Minha casa, minha vida atrai fundos imobiliários e investidores
O programa Minha Casa, Minha Vida (MCMV) tem se destacado no mercado imobiliário brasileiro e atraído o interesse crescente de fundos imobiliários (FIIs). Impulsionado pela expansão das faixas de renda, um orçamento federal significativo e uma demanda consistente, o segmento tornou-se o foco de gestoras que buscam investimentos descorrelacionados das taxas de juros.
Nos últimos anos, diversas instituições financeiras têm criado instrumentos que permitem aos investidores participar diretamente do setor habitacional, seja financiando projetos do programa MCMV, seja atuando como parceiros das construtoras responsáveis pelos empreendimentos.
Em 2024, o programa habitacional alcançou um marco, com 698 mil financiamentos concedidos, representando o maior volume em 11 anos. O governo federal destinou R$ 13,7 bilhões em recursos, que atualmente representam metade de todas as unidades lançadas no mercado imobiliário do país.
A estratégia das gestoras consiste em capitalizar sobre um mercado com alta velocidade de vendas, financiado pela Caixa Econômica Federal e que demonstra resiliência mesmo em períodos de juros elevados.
Entre as novas iniciativas, destaca-se o MCMV11 (BRM Minha Casa Minha Vida III), um fundo estruturado pela BRM Asset e coordenado pelo Itaú BBA e BTG Pactual. A gestora lançou uma oferta para captar R$ 250 milhões, que serão alocados em um portfólio de mais de 25 projetos em parceria com construtoras regionais.
A estrutura do fundo combina permuta financeira, equity preferencial e equity puro, com o objetivo de impactar diretamente a construção de mais de seis mil moradias. Destinado a investidores qualificados, o fundo terá um prazo de cinco anos, com possibilidade de prorrogação por mais dois.

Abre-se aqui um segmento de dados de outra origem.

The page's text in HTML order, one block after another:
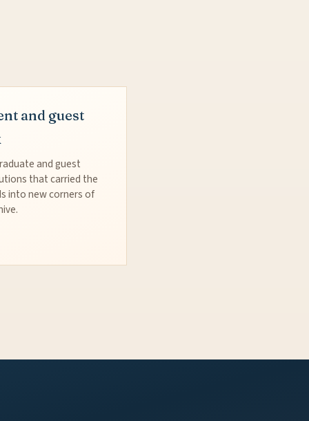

“Estamos falando de quase 20 mil pessoas impactadas”, declarou Pedro Fernandes, CEO da BRM Asset. Ele enfatiza que o segmento apresenta vendas robustas e é financiado pela Caixa desde o início, o que diminui os riscos e contribui para o desenvolvimento urbano.
Fernandes também argumenta que o segmento de habitação popular tem apresentado um desempenho acima da média. Ele destaca que as construtoras listadas na bolsa focadas nesse nicho foram as que mais cresceram em lucro nos últimos anos, com ações que registraram alta superior a 80% em 12 meses. “É uma tese descorrelacionada de juros: há subsídios e taxas de financiamento menores, o que mantém a demanda aquecida”, completa.
A RBR Asset também possui uma presença consolidada como parceira em projetos do MCMV, tendo participado de mais de 30 projetos como sócia de incorporadoras em fundos de desenvolvimento. “A demanda é muito forte e o modelo funciona bem, mas o mercado ficou mais competitivo com o avanço de grandes players como Cury e Plano & Plano”, afirma Guilherme Antunes, sócio e gestor de crédito imobiliário.
Nos fundos de crédito listados, a exposição atual da RBR ao MCMV é pequena, entre R$ 50 milhões e R$ 100 milhões, concentrada em operações específicas de antecipação e garantias complementares. Antunes observa que as construtoras que operam de forma eficiente geram caixa mensalmente, necessitando pouco de capital externo, o que limita o espaço para atuação em nichos menores.
Já a Mérito Investimentos, gestora do MFII11, concentra cerca de 60% da carteira de recebíveis do fundo em projetos do Minha Casa, Minha Vida, segundo o CEO Alexandre Despontin.
“A exposição ao MCMV garante resiliência mesmo em períodos de juros altos, porque o programa conta com subsídios e financiamentos acessíveis. Além disso, a criação da faixa 4, que atende imóveis de até R$ 500 mil, amplia o alcance do programa e deve manter o setor aquecido nos próximos anos”, avalia Despontin.
Quanto aos riscos, Despontin acredita que a atuação no MCMV demanda um controle rigoroso dos custos das obras, uma vez que o preço de venda é limitado. Ele adverte que um aumento nos custos de construção pode resultar em uma perda significativa na margem líquida do projeto. No entanto, ele destaca que o modelo de repasse na planta permite a construção de imóveis com menor exposição de caixa.